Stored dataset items
···
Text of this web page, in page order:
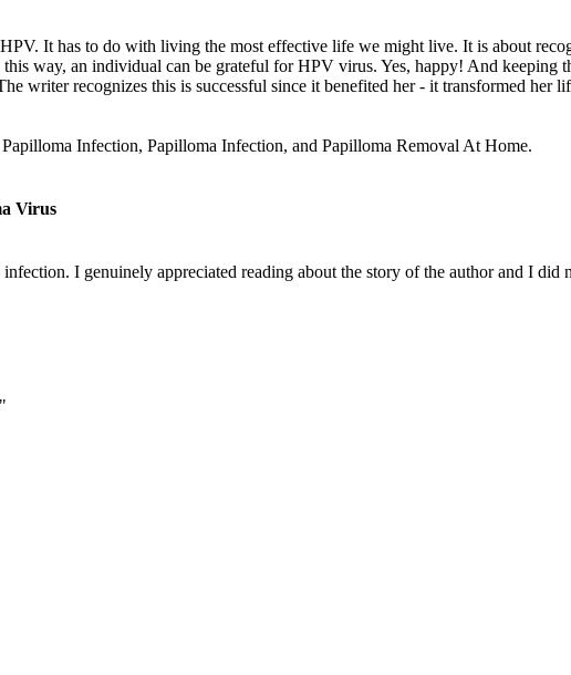
It has to do with living the most effective life we might live. It is about
way, an individual can be grateful for HPV virus. Yes, happy! And keeping
writer recognizes this is successful since it benefited her - it transformed her
Infection, Papilloma Infection, and Papilloma Removal At Home.
Virus
I genuinely appreciated reading about the story of the author and I did
···
TASK REQUIREMENTS> Your answer must be an exact copy of the records, with no pictures in it.

WRITTEN RESPONSE>
Text of this web page, in page order:
It has to do with living the most effective life we might live. It is about
way, an individual can be grateful for HPV virus. Yes, happy! And keeping
writer recognizes this is successful since it benefited her - it transformed her
Infection, Papilloma Infection, and Papilloma Removal At Home.
Virus
I genuinely appreciated reading about the story of the author and I did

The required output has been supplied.